Is he wrong or do I not get it? Is it considered a repeated measure even if I am only interested in the pairwise comparison at each time-point and not in a comparison of different time points?

How should I respond?

Unless you've left some information out, it looks to me like you're both wrong.

I agree that if you're just comparing the two groups within a time point, this would not be repeated measures (though it's not clear to me that this comparison is necessarily valuable, I'll have to take your word for that).

If you're picking a time point and saying "how do A and B compare" then the values in A and in B would not seem to be paired. That would be independent samples, wouldn't it?

As such, I don't see how the signed rank test applies.

[However, if you're repeating the comparison at several time points, I don't know that separate models/tests is necessarily the ideal choice; that may depend in part on exactly what information you seek/what conclusions you're trying to draw]

It's of course difficult to know how to respond to a reviewer without understanding the full scope of the analysis and manuscript, but I have a couple of thoughts.
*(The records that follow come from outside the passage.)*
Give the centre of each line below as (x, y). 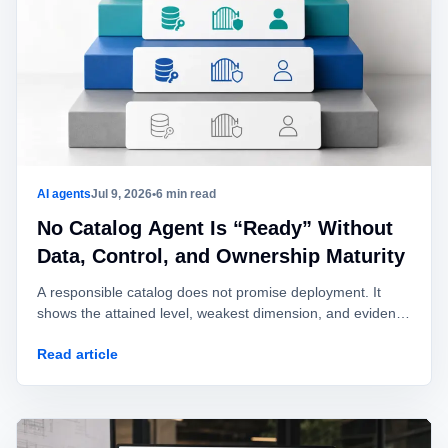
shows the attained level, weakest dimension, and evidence (224, 313)
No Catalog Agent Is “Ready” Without (215, 228)
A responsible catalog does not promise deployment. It (209, 292)
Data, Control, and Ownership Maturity (221, 256)
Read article (77, 354)
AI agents (64, 194)
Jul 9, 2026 (121, 194)
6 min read (186, 194)
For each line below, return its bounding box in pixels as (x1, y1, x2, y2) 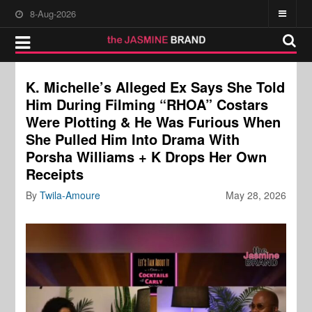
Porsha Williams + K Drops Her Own (26, 146, 267, 166)
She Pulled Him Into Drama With (26, 129, 240, 149)
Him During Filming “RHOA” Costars (26, 94, 269, 114)
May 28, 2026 (225, 188, 286, 202)
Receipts (26, 164, 84, 184)
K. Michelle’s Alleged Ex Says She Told (26, 77, 286, 97)
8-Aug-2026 (30, 7, 77, 20)
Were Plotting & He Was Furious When (26, 111, 281, 132)
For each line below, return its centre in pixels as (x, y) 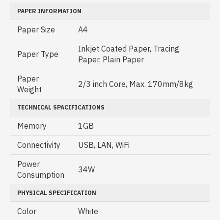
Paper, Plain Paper (111, 59)
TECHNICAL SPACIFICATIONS (61, 107)
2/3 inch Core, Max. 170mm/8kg (136, 84)
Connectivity (39, 145)
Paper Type (38, 54)
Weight (29, 89)
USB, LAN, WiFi (104, 145)
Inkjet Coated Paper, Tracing (129, 49)
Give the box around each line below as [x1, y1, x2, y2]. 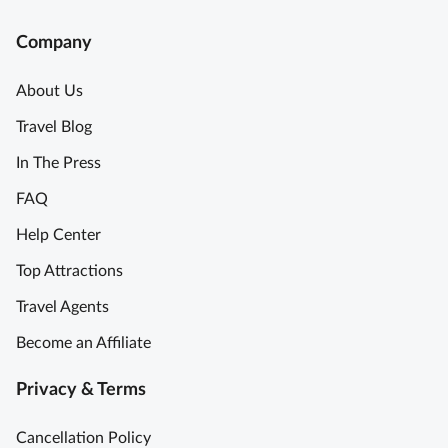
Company [16, 34, 92, 53]
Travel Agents [16, 299, 109, 316]
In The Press [16, 155, 101, 172]
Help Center [16, 227, 101, 244]
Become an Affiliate [16, 335, 151, 352]
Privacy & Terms [16, 381, 146, 400]
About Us [16, 83, 83, 100]
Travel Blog [16, 119, 92, 136]
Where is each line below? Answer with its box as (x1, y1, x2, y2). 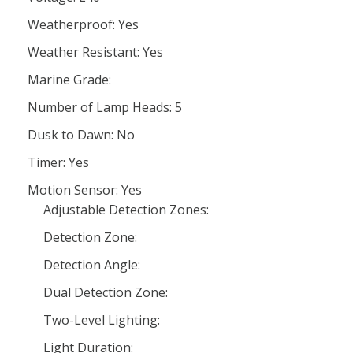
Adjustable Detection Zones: (43, 201, 209, 218)
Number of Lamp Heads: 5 (28, 98, 182, 116)
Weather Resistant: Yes (28, 43, 163, 61)
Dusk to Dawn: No (28, 126, 135, 143)
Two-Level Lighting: (43, 311, 160, 329)
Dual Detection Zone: (43, 284, 168, 301)
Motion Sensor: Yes (28, 181, 142, 199)
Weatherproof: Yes (28, 16, 139, 33)
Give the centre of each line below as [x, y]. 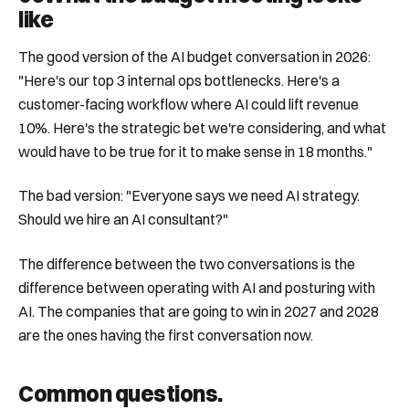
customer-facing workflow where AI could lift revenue [189, 105]
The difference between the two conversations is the [187, 263]
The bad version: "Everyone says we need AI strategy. [189, 196]
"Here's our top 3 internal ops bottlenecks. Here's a [179, 81]
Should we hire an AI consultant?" [123, 220]
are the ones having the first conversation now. [166, 335]
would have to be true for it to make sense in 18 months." [195, 152]
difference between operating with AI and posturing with [197, 287]
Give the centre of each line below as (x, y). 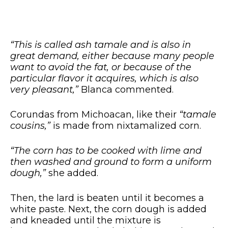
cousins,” (30, 126)
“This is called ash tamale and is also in (101, 45)
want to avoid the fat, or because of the (101, 67)
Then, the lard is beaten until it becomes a (107, 198)
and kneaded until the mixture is (85, 221)
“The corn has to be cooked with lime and (106, 151)
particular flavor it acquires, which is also (104, 79)
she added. (72, 173)
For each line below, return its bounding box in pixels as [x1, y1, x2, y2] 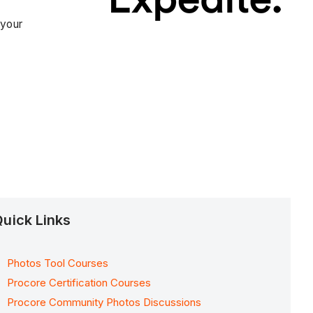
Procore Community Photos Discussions [7, 295, 202, 309]
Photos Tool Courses [7, 256, 109, 270]
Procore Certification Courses [7, 275, 152, 289]
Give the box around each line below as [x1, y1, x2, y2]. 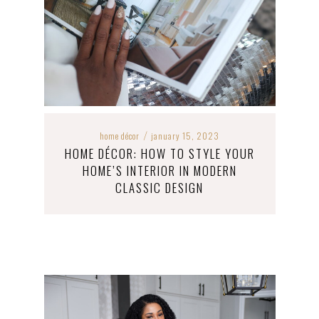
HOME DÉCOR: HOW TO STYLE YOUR [64, 145, 255, 162]
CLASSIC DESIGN [115, 179, 204, 197]
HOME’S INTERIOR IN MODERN [82, 162, 237, 179]
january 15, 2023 [151, 130, 219, 142]
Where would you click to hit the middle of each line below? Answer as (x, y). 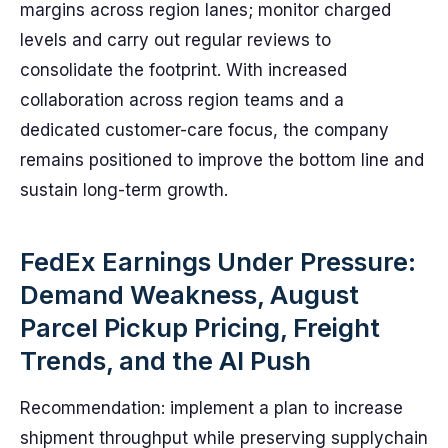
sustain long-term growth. (124, 190)
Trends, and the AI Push (165, 360)
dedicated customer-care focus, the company (204, 130)
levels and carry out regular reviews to (175, 40)
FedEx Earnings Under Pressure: (218, 261)
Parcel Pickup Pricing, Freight (200, 327)
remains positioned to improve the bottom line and (222, 160)
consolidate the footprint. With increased (183, 70)
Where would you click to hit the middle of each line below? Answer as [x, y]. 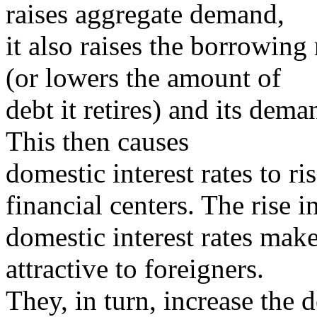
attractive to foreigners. [135, 269]
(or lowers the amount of [143, 77]
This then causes [97, 141]
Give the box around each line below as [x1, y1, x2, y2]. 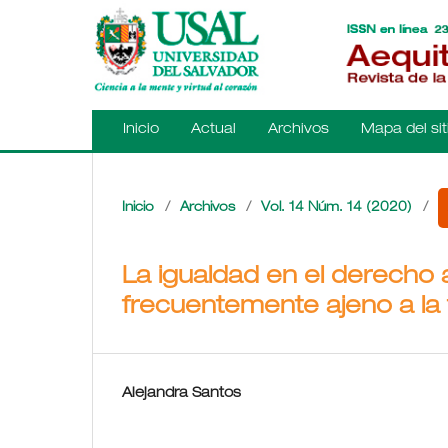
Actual [191, 122, 236, 137]
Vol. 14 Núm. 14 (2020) [261, 202, 412, 216]
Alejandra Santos [122, 386, 241, 401]
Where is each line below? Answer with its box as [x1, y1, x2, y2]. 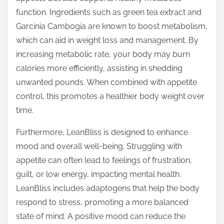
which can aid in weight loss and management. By [16, 35, 198, 45]
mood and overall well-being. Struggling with [16, 141, 182, 151]
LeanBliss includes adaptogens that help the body [16, 183, 199, 193]
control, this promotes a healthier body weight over [16, 91, 204, 101]
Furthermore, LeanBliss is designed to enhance [16, 127, 188, 137]
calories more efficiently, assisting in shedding [16, 63, 182, 73]
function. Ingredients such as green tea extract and [16, 7, 201, 17]
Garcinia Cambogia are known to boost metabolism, [16, 21, 207, 31]
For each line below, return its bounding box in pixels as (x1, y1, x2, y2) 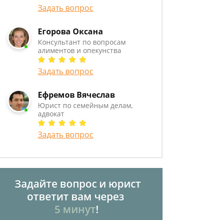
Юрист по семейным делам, (38, 101, 133, 110)
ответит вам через (27, 190, 127, 203)
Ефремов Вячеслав (38, 89, 115, 100)
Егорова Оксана (38, 26, 104, 37)
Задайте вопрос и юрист (12, 177, 141, 191)
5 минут (55, 202, 96, 216)
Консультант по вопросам (38, 37, 126, 47)
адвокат (38, 109, 65, 118)
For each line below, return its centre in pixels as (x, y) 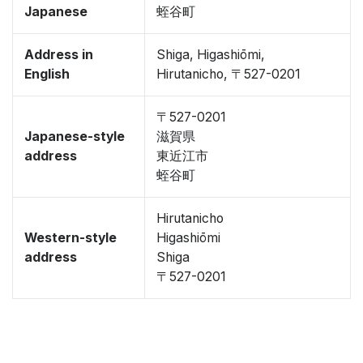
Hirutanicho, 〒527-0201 (228, 74)
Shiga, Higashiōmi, (211, 55)
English (47, 74)
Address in (59, 55)
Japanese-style (75, 137)
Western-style (70, 238)
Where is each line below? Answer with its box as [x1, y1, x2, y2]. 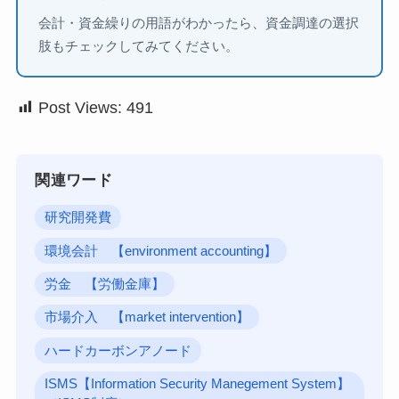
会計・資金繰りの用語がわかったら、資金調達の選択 [38, 16, 360, 31]
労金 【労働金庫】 [45, 276, 166, 291]
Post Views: [37, 98, 122, 117]
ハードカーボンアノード [45, 343, 192, 358]
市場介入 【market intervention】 [45, 310, 250, 325]
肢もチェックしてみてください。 [38, 39, 240, 54]
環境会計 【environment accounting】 [45, 243, 278, 258]
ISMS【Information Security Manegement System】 [45, 377, 351, 392]
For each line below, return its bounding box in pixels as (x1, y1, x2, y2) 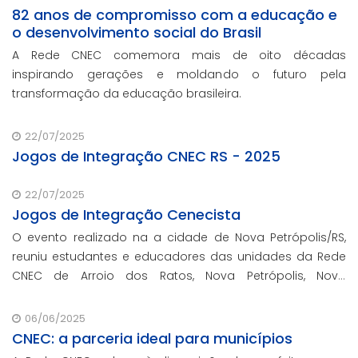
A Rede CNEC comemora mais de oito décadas (12, 47, 346, 64)
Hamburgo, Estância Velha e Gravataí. (12, 287, 231, 304)
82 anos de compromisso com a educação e (12, 5, 337, 26)
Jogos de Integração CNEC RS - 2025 (12, 146, 280, 167)
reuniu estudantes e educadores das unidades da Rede (12, 249, 346, 265)
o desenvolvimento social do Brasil (12, 22, 261, 43)
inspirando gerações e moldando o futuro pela (12, 66, 346, 83)
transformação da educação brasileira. (12, 86, 241, 102)
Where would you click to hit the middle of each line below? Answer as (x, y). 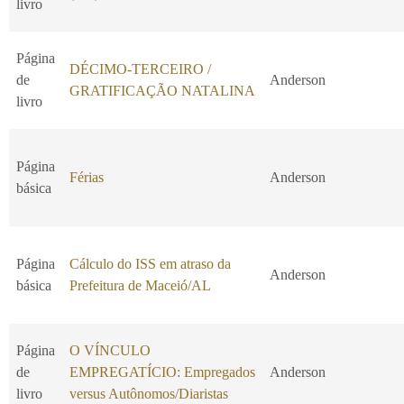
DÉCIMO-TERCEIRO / (140, 69)
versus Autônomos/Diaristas (149, 394)
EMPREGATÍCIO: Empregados (162, 372)
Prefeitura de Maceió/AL (140, 286)
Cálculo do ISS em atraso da (150, 264)
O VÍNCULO (110, 351)
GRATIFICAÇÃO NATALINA (162, 91)
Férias (87, 178)
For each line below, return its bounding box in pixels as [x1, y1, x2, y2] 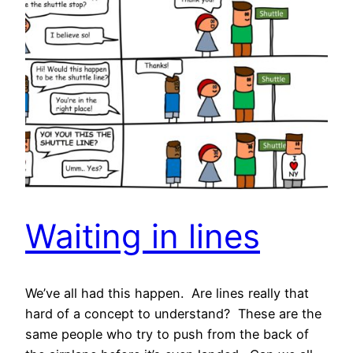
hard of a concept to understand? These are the [25, 306, 321, 322]
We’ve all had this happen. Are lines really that [25, 285, 309, 302]
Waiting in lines [25, 215, 260, 256]
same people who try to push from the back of [25, 326, 309, 343]
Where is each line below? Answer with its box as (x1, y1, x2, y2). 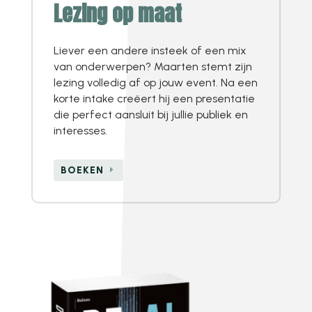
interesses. (53, 123, 107, 137)
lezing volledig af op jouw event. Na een (53, 75, 258, 89)
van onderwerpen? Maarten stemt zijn (53, 59, 252, 73)
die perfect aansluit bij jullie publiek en (53, 107, 248, 121)
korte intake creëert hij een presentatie (53, 91, 255, 105)
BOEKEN (60, 164, 104, 177)
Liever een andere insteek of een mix (53, 43, 247, 57)
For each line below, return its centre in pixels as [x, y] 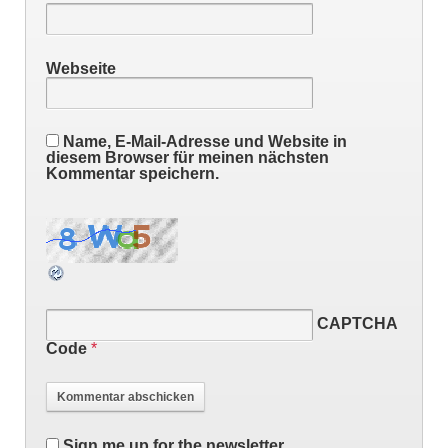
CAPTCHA [357, 323]
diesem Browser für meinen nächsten [187, 158]
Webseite [81, 68]
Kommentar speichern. [132, 174]
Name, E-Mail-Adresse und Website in [205, 142]
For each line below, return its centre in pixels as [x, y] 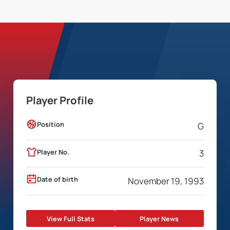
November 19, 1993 [166, 181]
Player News [159, 218]
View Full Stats [71, 218]
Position [51, 124]
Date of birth [58, 179]
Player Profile [60, 100]
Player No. [53, 152]
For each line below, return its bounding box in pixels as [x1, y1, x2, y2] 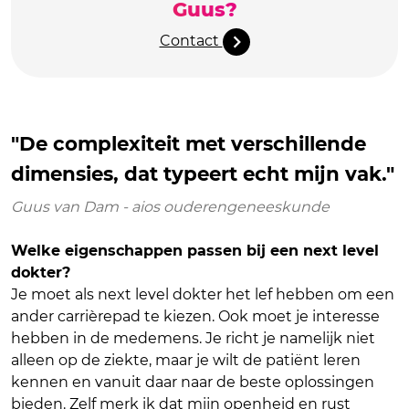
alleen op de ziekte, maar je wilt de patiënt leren [11, 351, 361, 370]
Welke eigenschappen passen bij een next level [11, 242, 379, 260]
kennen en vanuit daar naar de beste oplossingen [11, 373, 374, 392]
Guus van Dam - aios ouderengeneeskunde [11, 198, 330, 216]
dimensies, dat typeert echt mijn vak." [11, 162, 394, 186]
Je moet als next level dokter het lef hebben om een [11, 286, 394, 304]
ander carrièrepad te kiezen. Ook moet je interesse [11, 308, 380, 326]
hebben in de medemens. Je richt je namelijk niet [11, 330, 375, 348]
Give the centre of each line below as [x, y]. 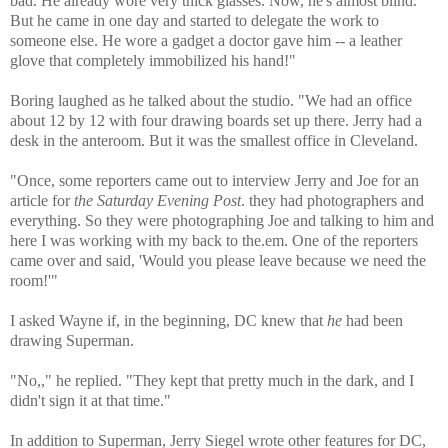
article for [42, 201]
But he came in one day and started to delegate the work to [194, 21]
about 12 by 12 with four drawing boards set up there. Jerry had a [216, 121]
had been [372, 321]
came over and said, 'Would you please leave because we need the [218, 261]
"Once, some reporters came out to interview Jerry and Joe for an [214, 181]
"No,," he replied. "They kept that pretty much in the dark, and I [212, 381]
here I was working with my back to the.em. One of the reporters [214, 241]
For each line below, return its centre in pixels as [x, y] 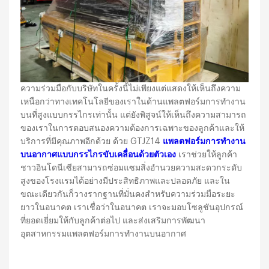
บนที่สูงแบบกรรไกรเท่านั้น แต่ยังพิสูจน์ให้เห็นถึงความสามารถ [134, 115]
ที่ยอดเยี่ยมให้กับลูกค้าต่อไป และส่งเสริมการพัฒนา [113, 221]
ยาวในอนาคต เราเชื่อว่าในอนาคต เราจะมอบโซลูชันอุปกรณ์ [132, 208]
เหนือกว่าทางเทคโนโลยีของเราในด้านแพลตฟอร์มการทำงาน [133, 102]
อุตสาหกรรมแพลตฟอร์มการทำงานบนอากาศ [104, 234]
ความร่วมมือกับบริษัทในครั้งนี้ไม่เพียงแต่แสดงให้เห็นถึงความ [131, 89]
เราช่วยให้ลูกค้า [207, 155]
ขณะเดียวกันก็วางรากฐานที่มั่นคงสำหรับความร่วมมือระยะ [128, 195]

Since your dependent variable is measured on an ordinal scale of 1 to 10, the reviewer is probably off the mark suggesting you find a "transformation" presumably to change the variable to one that is approximately marginally normal.

Your instinct to use a nonparametric test was a good one. But the reviewer does have a point that it usually is desirable to put all the measurements together in one model.

There may be a nonparametric model to handle this design, but I'm not aware of one. Friedman or Quade won't work. There are some options discussed in Feys 2016, but I'm not really familiar with them.

My advice would be to use ordinal regression, which will allow for mixed effects to take into account the fact that there are multiple measurements on the same subject. The ease of conducting ordinal regression differs with different software packages. It's rather easy and flexible in R.